### EXERCISE MATERIALS
══════════
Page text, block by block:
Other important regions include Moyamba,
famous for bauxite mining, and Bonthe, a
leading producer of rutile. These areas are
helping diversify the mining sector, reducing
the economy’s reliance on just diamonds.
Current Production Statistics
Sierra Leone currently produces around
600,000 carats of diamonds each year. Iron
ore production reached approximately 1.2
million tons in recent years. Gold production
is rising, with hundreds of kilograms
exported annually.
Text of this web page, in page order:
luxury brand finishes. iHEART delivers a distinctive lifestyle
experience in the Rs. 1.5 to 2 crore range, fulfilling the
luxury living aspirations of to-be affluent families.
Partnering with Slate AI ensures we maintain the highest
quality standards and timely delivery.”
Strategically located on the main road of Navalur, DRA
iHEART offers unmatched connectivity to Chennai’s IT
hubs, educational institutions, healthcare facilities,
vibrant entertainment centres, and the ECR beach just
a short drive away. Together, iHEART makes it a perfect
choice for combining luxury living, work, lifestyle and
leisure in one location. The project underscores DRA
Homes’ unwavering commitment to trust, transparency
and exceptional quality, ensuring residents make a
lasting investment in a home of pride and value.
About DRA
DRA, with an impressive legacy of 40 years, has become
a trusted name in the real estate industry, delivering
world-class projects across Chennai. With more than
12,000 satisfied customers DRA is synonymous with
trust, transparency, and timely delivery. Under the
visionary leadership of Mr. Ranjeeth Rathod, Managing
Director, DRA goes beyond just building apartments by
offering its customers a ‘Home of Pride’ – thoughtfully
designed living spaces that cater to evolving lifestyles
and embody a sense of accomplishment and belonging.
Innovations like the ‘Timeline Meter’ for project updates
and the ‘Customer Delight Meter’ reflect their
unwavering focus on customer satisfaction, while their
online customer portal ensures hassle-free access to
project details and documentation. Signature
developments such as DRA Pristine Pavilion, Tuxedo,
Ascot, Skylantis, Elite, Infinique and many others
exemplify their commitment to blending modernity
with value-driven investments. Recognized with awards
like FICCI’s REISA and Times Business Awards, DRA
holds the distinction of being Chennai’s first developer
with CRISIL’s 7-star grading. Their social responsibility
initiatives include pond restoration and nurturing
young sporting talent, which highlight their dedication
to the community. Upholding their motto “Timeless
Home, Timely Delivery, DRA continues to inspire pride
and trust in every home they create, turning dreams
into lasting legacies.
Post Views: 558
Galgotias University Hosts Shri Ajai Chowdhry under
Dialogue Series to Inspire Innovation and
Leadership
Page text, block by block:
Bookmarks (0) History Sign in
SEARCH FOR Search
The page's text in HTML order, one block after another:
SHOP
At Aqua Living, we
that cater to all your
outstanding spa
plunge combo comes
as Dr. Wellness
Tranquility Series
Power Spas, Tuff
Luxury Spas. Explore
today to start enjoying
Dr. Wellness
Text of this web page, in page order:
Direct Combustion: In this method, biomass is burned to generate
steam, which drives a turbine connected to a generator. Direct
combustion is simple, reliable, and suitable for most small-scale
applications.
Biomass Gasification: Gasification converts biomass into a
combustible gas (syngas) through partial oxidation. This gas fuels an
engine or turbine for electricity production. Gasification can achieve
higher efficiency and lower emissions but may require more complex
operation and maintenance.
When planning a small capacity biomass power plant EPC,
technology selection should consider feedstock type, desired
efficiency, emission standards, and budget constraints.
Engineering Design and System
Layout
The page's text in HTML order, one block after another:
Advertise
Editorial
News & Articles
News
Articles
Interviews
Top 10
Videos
══════════
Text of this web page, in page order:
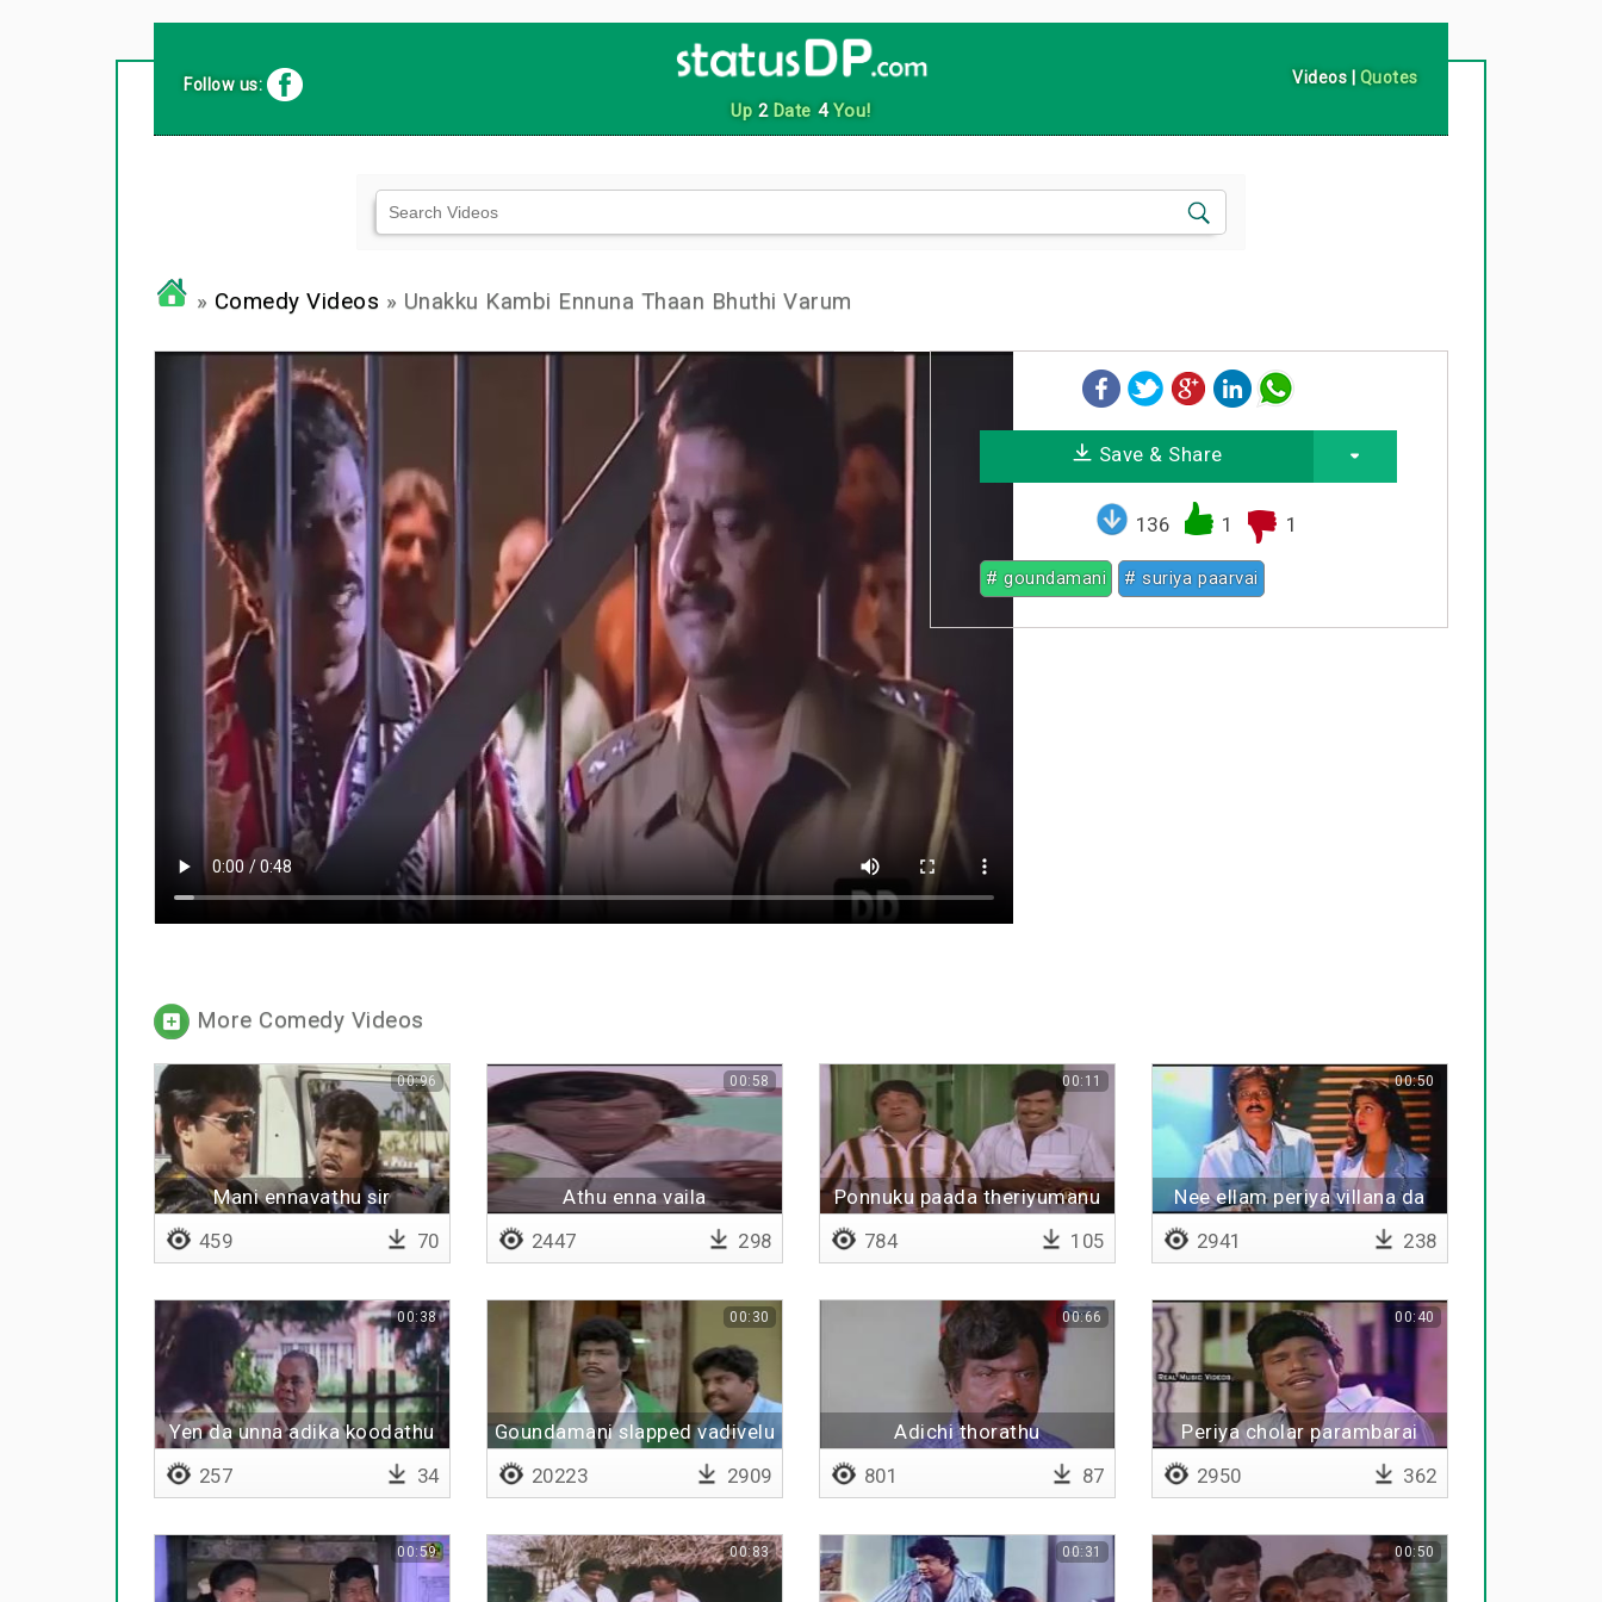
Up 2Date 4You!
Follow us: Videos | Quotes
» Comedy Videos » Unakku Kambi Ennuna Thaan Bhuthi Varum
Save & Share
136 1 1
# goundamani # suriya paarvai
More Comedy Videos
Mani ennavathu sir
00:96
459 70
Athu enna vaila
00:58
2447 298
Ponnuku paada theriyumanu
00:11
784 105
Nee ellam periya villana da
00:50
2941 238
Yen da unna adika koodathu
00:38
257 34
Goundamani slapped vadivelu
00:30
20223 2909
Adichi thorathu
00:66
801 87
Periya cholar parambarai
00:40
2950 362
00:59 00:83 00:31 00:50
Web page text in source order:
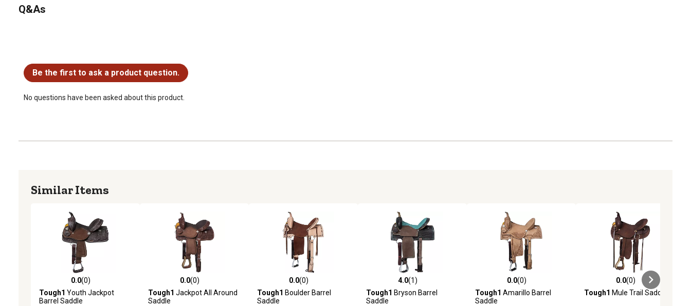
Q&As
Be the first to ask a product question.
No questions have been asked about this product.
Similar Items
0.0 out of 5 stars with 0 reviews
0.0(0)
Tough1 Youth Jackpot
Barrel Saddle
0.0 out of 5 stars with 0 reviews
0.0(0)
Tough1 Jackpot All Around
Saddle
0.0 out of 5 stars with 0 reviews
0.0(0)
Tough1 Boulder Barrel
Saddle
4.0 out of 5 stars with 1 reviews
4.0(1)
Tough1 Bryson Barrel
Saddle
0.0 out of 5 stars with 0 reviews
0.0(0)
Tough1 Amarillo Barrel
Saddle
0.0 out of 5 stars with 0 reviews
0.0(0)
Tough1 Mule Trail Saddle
══════════
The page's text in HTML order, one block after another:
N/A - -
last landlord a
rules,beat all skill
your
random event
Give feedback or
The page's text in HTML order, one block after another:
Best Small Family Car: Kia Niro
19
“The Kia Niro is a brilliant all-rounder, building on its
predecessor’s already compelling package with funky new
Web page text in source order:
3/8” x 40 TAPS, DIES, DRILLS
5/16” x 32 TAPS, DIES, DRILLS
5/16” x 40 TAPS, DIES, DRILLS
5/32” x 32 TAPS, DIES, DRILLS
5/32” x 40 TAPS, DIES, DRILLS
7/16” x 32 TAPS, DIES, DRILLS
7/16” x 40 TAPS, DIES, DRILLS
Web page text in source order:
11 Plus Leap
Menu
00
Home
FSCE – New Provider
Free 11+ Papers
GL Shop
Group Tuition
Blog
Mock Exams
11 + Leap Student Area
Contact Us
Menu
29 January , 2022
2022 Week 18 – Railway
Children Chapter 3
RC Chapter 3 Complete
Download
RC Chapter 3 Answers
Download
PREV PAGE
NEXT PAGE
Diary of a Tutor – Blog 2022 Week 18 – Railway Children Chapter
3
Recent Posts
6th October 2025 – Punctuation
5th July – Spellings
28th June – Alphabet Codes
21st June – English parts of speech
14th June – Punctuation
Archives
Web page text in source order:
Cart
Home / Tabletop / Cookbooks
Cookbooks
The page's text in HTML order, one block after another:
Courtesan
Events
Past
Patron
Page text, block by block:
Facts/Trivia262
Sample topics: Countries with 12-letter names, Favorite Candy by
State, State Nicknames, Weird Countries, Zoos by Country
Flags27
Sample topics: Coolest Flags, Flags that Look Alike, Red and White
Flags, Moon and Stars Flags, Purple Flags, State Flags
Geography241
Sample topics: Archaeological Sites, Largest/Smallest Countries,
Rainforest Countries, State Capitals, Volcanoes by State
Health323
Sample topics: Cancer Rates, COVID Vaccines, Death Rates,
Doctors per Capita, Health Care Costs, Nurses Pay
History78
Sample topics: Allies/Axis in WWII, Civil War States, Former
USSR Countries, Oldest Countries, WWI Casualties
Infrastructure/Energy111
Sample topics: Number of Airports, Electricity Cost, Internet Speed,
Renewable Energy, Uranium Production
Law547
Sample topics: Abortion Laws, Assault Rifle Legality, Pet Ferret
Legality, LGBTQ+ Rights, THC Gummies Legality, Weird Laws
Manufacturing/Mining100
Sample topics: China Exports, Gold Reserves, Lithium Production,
══════════
### GOAL OF THE EXERCISE
Select and copy every line of the material that holds the string "Countries".

### ANSWER SPACE
Sample topics: Countries with 12-letter names, Favorite Candy by
State, State Nicknames, Weird Countries, Zoos by Country
Sample topics: Archaeological Sites, Largest/Smallest Countries,
Rainforest Countries, State Capitals, Volcanoes by State
USSR Countries, Oldest Countries, WWI Casualties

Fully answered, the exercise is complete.